Neither Otunno nor his boss, ICT Minister Hon. Frank Tumwebaze, had much to say about that fateful night. Nothing, that is, beyond the standard NRM line that the social media freeze came in the interest of public safety. It was left to human-rights lawyer, Nicholas Opiyo of Uganda’s Chapter Four, and privacy advocate, Geoffrey Wokullra of Unwanted Witness, to address the political costs of the so-called “Arab Spring effect,” where Third World states have recently deployed their security forces against their own citizens following anti-government demonstrations popularized on Facebook. Namely, the Ugandan state has shamelessly exaggerated the dark side of online political protest movements, symbolized by Egypt’s abortive “Facebook Revolution” and the Islamist attacks on the American embassy at Benghazi, to overextend its legitimate responsibility to safeguard against reasonable cyber threats like terrorism and child pornography.

To quote Mr. Opiyo, “national security has become a buzzword” the NRM government bandies about to justify its crude manhandling of Uganda’s cyber space to suit its political ends.

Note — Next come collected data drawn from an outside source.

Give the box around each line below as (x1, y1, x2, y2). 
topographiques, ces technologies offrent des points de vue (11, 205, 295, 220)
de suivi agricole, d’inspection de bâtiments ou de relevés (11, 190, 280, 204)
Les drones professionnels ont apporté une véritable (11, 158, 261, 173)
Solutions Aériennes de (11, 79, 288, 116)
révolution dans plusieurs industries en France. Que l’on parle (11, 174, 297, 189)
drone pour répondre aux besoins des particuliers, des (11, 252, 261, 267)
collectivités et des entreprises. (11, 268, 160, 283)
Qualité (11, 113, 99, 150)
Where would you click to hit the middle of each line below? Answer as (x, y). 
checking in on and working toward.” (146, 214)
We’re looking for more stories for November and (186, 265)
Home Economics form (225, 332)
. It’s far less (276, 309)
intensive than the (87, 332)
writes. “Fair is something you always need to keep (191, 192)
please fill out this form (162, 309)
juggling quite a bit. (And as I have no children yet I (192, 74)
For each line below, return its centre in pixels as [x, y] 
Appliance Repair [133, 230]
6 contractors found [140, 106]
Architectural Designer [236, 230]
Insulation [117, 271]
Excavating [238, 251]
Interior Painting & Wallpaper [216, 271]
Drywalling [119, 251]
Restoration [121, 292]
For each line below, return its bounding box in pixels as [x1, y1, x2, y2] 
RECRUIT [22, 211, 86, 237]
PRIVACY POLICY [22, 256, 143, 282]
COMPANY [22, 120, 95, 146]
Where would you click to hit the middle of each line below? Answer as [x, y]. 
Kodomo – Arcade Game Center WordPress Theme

By ‘crude,’ Opiyo and Air Tel CEO Anwar Soussa emphasized that neither Air Tel nor Uganda’s intelligence apparatus presently have the capacity to closely monitor the online lives of private citizens. They do have the power and, evidently, the inclination to turn off social media when Statehouse feels it would rather hide behind a Facebook blackout than face off with the people it claims to lead.

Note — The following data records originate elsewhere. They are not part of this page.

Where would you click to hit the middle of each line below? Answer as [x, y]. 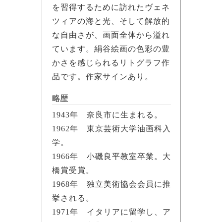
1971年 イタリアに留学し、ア [111, 212]
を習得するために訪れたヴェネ [111, 7]
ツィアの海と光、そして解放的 [111, 21]
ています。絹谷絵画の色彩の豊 [111, 49]
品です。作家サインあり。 [102, 76]
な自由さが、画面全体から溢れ [111, 35]
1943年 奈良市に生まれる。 [107, 114]
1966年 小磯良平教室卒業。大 [111, 156]
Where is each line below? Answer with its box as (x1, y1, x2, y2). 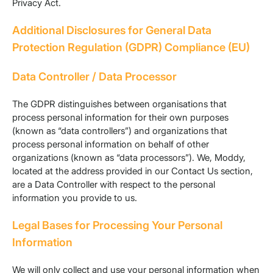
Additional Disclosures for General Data (12, 24, 211, 37)
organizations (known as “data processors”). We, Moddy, (12, 152, 246, 164)
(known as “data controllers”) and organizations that (12, 125, 227, 137)
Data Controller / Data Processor (12, 70, 177, 83)
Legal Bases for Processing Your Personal (12, 219, 222, 232)
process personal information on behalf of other (12, 138, 209, 151)
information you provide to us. (12, 192, 137, 204)
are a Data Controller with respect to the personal (12, 179, 215, 191)
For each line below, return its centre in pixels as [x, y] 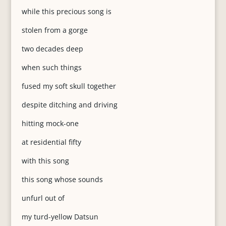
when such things [51, 67]
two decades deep [52, 49]
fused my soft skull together [69, 86]
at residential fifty [51, 142]
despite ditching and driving [69, 105]
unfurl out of [43, 198]
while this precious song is [66, 11]
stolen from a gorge [54, 30]
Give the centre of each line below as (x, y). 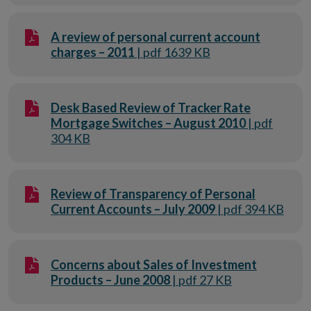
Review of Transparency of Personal (153, 194)
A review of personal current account (155, 37)
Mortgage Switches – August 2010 (148, 123)
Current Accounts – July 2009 (133, 209)
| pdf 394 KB (250, 209)
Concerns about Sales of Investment (154, 264)
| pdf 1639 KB (173, 52)
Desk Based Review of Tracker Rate (151, 108)

This, I suspect, is why the Plenary went largely ignored; why even as Mr. Wokullra warned that the Hotel Wi-Fi the steadily thinning audience was Tweeting on may have been compromised by malicious Spyware, few bothered to listen. If, as Mr. Opiyo candidly admitted, the most serious cyber threats to online privacy come from within (and should primarily concern) the country’s elite business community, this is at most a distant afterthought among the throngs of mostly young Ugandans who found themselves unable to communicate, debate, and mobilize among themselves via social media last election night.

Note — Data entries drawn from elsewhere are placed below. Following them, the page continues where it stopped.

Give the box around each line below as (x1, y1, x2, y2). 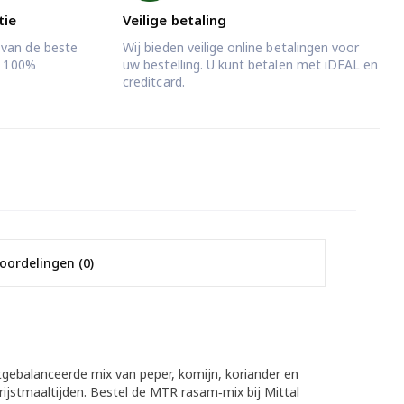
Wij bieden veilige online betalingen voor (123, 39, 360, 56)
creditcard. (123, 73, 185, 90)
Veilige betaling (123, 11, 226, 29)
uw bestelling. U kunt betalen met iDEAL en (123, 56, 379, 73)

It seems the stark lack of interest in the Press Plenary was not, as I’d first expected, because it was another quintessentially aid-driven, Mzungu-sponsored dialogue on human rights issues perhaps lower down on Uganda’s list of national priorities than Ambassador Lindgärde would care to admit. It wasn’t apathy I was looking at. It was resignation.

If anything, the firestorm of controversy touched off by the so-called “Arab Spring effect” last February shows that Ugandans, especially young Ugandans, were passionately engaged in the political culture the Press Plenary was designed to showcase. But so long as voters can expect the pat answer that, to paraphrase Otunno, “we shut down Facebook and WhatsApp to protect you” it’s no wonder the event was been poorly attended. When governments treat their citizens like children, they get the response resentful children show their parents: The silent treatment.